Theoretical background: Coherence theory posits (in this application) that researchers have a sensory representation of the literature that they encounter, and that this might initially be incongruent with their conceptual representation, their draft theory that makes sense of the literature. These representations are very much shaped by researchers’ limited scope of attention. Through constant comparison of these two representations, their conceptual representation is revised until there is perceptual coherence between the sensory and the conceptual.

Methodology: This conceptual essay describes a proposed theory development methodology; there is no detailed example offered of its actual application.

Key findings: Researchers should have few preconceptions when approaching the literature, and let the literature suggest new ideas and themes; that is, they should let the literature itself focus their attention. However, the researchers should be aware that their prior knowledge and ideas, as well as their organizational context, can focus their attention; being aware of this helps limit their effects. When a problem is recognized, an abductive approach with constant comparison of the literature data and the emerging theory can help formulate a new theory; Shepherd and Sutcliffe give examples of thought experiments and metaphorical reasoning as practical techniques to aid this process. The theory is developed when coherence occurs.
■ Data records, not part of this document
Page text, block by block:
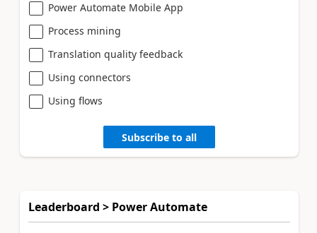
Power Automate Mobile App
Process mining
Translation quality feedback
Using connectors
Using flows
Subscribe to all
Leaderboard > Power Automate
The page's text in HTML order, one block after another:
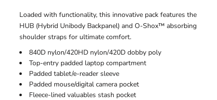
Loaded with functionality, this innovative pack features the
HUB (Hybrid Unibody Backpanel) and O-Shox™ absorbing
shoulder straps for ultimate comfort.
840D nylon/420HD nylon/420D dobby poly
Top-entry padded laptop compartment
Padded tablet/e-reader sleeve
Padded mouse/digital camera pocket
Fleece-lined valuables stash pocket
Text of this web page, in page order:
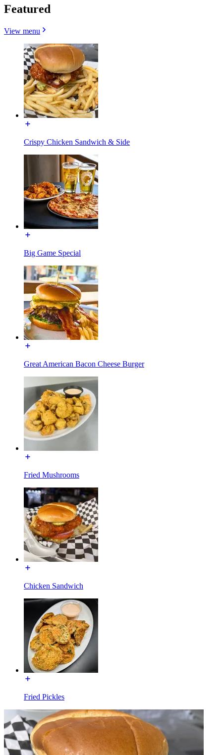
Featured
View menu
Crispy Chicken Sandwich & Side
Big Game Special
Great American Bacon Cheese Burger
Fried Mushrooms
Chicken Sandwich
Fried Pickles
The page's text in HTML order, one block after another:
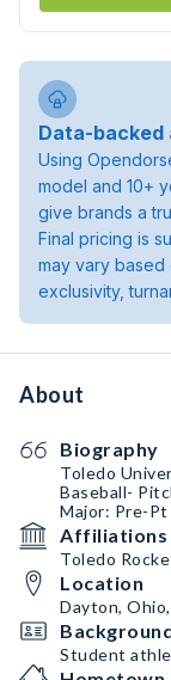
Data-backed
Using
model and 10+
give brands a
Final pricing is
may vary
exclusivity,
About
Biography
Toledo
Baseball-
Major: Pre-Pt
Affiliations
Toledo
Location
Dayton, Ohio,
Student
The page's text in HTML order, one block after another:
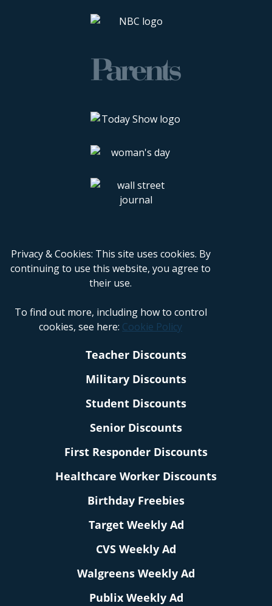
Privacy & Cookies: This site uses cookies. By
continuing to use this website, you agree to
their use.
To find out more, including how to control
cookies, see here: Cookie Policy
Teacher Discounts
Military Discounts
Student Discounts
Senior Discounts
First Responder Discounts
Healthcare Worker Discounts
Birthday Freebies
Target Weekly Ad
CVS Weekly Ad
Walgreens Weekly Ad
Publix Weekly Ad
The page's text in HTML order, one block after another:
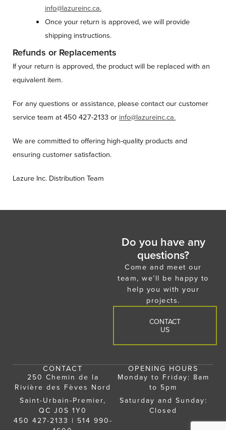
info@lazureinc.ca.
Once your return is approved, we will provide
shipping instructions.
Refunds or Replacements
If your return is approved, the product will be replaced with an
equivalent item.
For any questions or assistance, please contact our customer
service team at 450 427-2133 or info@lazureinc.ca.
We are committed to offering high-quality products and
ensuring customer satisfaction.
Lazure Inc. Distribution Team
Do you have any
questions?
Come and meet our
team, we’ll be happy to
help you with your
projects.
CONTACT
US
CONTACT
250 Chemin de la
Rivière des Fèves Nord
Saint-Urbain-Premier,
QC J0S 1Y0
450 427-2133 | 514 990-
OPENING HOURS
Monday to Friday: 8am
to 5pm
Saturday and Sunday:
Closed
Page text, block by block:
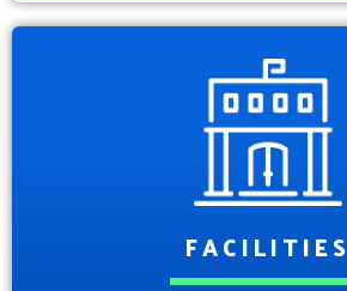
FACILITIES
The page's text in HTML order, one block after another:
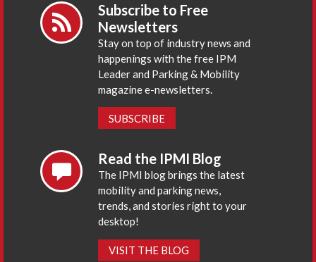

Comments: Because of my interest in literature reviewing, I have a particular line of unanswered questions after reading their paper:

1. Shepherd and Sutcliffe present the body of literature as an enormous flux of work. However, in order to start inductively reading the literature, the researchers must narrow down significantly. Out of hundreds of thousands of studies, the researchers must focus on maximum 50 to 100 studies. First, is this the case or not?

2. If this is correct, then how do the researchers narrow down? Surely they must do a restricted topic search. How do they choose what kind of topic to focus on that is conducive to inductive theorizing? I know they have a section in the discussion that talks about when inductive top-down theorizing might or might not work, but my point is that there needs to be some decision about how to restrict the body of literature to a relatively narrow sample for the purpose of the theorizing exercise. This leads to my next question.

3. Since there must be some criteria for narrowing down the selected body of studies, regardless what the criteria might be, doesn’t it necessarily introduce a significant bias in what the researchers are able to see in the literature? The practical screen for a literature review is a practical imperative; yet, it restricts the possibilities of the result. Because of the inductive nature of Shepherd and Sutcliffe’s approach, I think it would be essential for them to have talked about this, but unfortunately they did not.